Entre sus empresas desgraciadas se cita la campaña que emprendió en compañía del rey de Marruecos contra los reyes de Castilla y Portugal, y que concluyó con la derrota de la memorable batalla del Salado, cuyo desastroso revés fue un verdadero golpe de muerte para el poder musulmán en España.

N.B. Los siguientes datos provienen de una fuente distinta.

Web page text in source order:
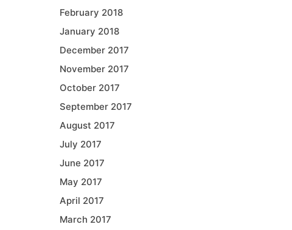
February 2018
January 2018
December 2017
November 2017
October 2017
September 2017
August 2017
July 2017
June 2017
May 2017
April 2017
March 2017
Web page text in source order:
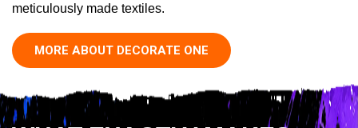
meticulously made textiles.
MORE ABOUT DECORATE ONE
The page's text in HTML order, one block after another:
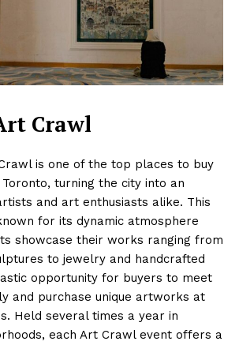
Crawl
is one of the top places to buy
turning the city into an
and art enthusiasts alike. This
for its dynamic atmosphere
showcase their works ranging from
to jewelry and handcrafted
opportunity for buyers to meet
and purchase unique artworks at
Held several times a year in
each Art Crawl event offers a
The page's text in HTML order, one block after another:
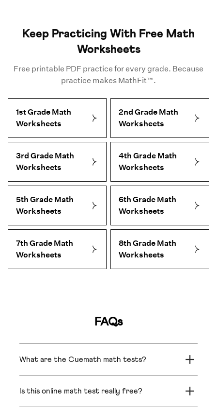
Keep Practicing With Free Math
Worksheets
Free printable PDF practice for every grade. Because
practice makes MathFit™.
1st Grade Math
Worksheets
2nd Grade Math
Worksheets
3rd Grade Math
Worksheets
4th Grade Math
Worksheets
5th Grade Math
Worksheets
6th Grade Math
Worksheets
7th Grade Math
Worksheets
8th Grade Math
Worksheets
FAQs
What are the Cuemath math tests?
The Cuemath math tests are free online
assessments for Grades 1–8 that show exactly
where your child stands across Fluency,
Understanding, Application, and Reasoning — not
Is this online math test really free?
Yes. No credit card or account needed to take the
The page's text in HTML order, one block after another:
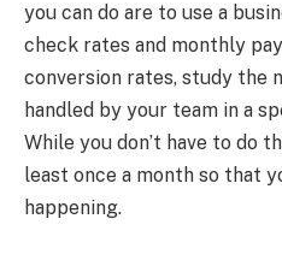
you can do are to use a
check rates and monthly
conversion rates, study the
handled by your team in a
While you don’t have to do
least once a month so that
happening.
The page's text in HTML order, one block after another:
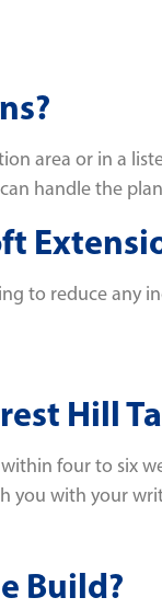
area or in a
handle the
to reduce any
Hill
four to six
you with your
Build?
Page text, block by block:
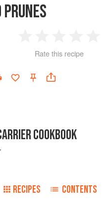
Star
2
Stars
3
Stars
4
Rate this recipe
COOKBOOK
RECIPES CONTENTS
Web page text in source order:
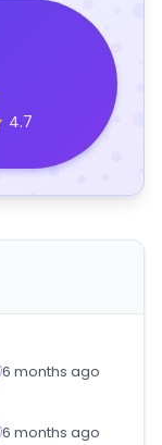
4.7
6 months ago
6 months ago
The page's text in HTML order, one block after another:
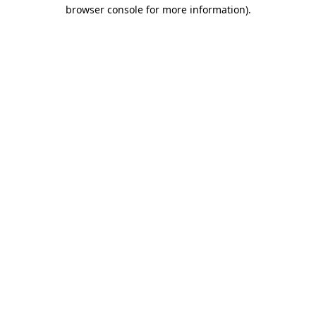
browser console for more information).
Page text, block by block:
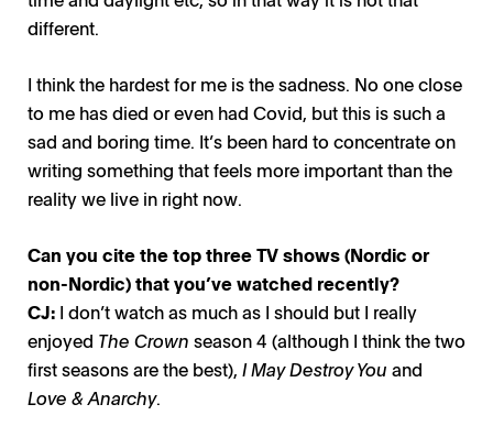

Después de esta derrota obtuvo Yusef una larga tregua; durante ese tiempo se consagró a la instrucción de su pueblo y al perfeccionamiento de sus costumbres y de su cultura. Con este objeto estableció escuelas en todas las aldeas, con sencillos y uniformes métodos de educación; obligó a cada pueblecillo de más de doce casas a que tuviese una mezquita, y prohibió los varios abusos e irreverencias que se habían introducido en las ceremonias religiosas y en las fiestas y diversiones públicas. Cuidó celosamente de la policía de las ciudades, estableciendo rondas nocturnas y patrullas, e inspeccionando todos los asuntos municipales. Desplegó un vehemente celo por concluir los edificios arquitectónicos comenzados por sus antecesores, e hizo levantar otros de nueva planta. Concluyó también de edificar la Alhambra, comenzada por el ilustre Abu Alhamar, y construyó la elegante Puerta de la Justicia, que forma la entrada principal de la fortaleza, la cual se concluyó en 1348.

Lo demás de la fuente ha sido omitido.